## ASSIGNMENT
Scan the material below for every line with the string "Char", and copy those lines.

## DATA EXTRACTS
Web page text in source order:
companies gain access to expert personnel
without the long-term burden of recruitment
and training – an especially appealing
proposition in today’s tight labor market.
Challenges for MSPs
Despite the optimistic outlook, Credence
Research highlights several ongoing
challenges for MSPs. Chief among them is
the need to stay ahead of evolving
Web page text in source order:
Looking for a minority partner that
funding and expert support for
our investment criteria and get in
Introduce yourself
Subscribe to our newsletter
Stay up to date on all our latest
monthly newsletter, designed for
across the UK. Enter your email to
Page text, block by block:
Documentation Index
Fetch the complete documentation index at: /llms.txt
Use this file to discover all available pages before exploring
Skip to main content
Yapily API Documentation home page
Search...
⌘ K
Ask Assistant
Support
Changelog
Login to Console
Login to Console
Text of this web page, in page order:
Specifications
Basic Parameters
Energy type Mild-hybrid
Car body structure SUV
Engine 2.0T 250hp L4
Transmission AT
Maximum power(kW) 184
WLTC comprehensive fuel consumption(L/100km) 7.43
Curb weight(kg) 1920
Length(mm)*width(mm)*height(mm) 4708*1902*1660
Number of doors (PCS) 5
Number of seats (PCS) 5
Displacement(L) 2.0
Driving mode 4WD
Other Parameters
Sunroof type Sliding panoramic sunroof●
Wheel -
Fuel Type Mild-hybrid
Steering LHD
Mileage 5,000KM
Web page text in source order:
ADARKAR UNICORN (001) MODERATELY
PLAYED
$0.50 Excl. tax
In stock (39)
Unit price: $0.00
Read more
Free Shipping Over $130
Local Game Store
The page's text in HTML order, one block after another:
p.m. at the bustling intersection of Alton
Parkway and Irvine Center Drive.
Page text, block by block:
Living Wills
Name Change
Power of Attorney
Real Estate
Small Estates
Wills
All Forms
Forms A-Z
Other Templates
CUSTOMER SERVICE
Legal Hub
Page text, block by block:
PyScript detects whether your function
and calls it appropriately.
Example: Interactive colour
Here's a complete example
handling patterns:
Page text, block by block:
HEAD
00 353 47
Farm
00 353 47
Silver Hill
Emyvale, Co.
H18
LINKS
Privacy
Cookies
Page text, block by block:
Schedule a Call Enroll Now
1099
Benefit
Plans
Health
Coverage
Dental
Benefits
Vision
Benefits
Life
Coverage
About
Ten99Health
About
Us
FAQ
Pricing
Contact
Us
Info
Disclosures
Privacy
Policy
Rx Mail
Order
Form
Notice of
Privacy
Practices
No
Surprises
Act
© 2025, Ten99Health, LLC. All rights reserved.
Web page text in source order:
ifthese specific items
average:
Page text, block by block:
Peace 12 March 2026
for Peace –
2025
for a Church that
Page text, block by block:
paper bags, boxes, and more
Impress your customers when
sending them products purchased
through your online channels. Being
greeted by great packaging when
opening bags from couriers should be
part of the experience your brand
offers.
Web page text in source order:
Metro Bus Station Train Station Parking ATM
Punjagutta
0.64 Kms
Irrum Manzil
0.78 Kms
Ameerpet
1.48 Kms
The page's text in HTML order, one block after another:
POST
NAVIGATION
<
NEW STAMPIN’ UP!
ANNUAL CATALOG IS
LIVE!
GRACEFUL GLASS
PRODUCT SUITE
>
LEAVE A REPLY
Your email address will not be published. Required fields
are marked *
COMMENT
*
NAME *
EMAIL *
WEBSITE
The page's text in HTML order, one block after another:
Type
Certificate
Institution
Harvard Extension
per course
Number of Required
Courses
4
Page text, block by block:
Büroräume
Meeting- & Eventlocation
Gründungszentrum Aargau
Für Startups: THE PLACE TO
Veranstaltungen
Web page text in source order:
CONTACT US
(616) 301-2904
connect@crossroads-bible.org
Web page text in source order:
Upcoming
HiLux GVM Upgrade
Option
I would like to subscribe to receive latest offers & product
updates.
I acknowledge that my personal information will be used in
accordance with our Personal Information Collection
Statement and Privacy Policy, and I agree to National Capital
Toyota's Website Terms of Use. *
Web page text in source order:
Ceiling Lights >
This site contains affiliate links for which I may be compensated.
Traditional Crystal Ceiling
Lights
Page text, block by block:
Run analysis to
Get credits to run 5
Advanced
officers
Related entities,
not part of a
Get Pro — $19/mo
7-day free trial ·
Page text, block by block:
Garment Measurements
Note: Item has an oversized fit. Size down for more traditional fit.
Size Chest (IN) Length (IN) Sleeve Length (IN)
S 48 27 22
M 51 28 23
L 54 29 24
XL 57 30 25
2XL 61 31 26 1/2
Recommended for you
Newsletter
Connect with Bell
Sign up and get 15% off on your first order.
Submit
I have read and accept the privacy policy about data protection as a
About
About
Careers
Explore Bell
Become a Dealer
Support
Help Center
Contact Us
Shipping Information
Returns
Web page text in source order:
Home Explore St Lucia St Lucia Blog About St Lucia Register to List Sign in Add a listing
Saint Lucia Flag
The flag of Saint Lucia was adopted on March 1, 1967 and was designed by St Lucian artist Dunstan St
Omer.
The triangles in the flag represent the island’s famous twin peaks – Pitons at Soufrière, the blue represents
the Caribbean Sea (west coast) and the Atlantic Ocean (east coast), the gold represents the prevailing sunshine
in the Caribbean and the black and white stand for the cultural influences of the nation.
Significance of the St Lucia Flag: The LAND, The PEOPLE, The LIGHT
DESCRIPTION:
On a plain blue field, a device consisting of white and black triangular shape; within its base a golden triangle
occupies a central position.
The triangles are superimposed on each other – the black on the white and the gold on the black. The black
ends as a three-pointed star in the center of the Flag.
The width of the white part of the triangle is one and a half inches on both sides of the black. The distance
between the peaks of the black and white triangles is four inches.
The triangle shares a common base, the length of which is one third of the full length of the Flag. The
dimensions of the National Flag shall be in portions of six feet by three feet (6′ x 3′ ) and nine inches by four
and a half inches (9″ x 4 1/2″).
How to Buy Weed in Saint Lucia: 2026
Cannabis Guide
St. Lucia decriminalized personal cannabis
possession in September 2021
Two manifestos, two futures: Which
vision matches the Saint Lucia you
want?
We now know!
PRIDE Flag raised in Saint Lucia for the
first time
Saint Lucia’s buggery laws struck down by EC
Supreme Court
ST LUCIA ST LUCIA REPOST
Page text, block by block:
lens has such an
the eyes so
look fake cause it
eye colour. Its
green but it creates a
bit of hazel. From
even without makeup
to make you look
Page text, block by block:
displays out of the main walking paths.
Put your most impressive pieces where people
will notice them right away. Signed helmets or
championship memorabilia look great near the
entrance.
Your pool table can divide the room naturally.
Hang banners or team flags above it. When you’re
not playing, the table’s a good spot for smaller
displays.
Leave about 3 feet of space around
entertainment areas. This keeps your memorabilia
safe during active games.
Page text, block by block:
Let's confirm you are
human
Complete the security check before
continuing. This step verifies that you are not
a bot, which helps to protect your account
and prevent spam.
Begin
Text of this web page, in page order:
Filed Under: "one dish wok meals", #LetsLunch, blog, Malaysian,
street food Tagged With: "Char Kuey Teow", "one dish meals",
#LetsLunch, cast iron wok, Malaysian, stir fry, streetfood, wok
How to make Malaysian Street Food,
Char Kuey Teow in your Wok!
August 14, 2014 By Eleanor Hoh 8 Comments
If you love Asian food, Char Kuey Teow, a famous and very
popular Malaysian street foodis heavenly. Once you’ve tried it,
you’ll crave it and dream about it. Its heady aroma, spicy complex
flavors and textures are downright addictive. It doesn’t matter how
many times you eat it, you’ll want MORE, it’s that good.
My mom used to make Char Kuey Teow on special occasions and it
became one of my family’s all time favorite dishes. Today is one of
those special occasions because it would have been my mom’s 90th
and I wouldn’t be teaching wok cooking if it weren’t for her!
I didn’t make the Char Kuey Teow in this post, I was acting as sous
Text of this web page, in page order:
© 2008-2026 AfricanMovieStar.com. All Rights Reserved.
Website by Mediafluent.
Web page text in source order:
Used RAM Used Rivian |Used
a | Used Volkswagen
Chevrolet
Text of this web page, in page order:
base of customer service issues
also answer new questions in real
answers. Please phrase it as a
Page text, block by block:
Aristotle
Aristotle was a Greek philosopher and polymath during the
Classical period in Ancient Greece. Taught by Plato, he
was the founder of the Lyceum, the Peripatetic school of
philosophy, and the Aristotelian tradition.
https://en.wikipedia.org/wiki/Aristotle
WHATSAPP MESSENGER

## TASK RESULT
street food Tagged With: "Char Kuey Teow", "one dish meals",
Char Kuey Teow in your Wok!
If you love Asian food, Char Kuey Teow, a famous and very
My mom used to make Char Kuey Teow on special occasions and it
I didn’t make the Char Kuey Teow in this post, I was acting as sous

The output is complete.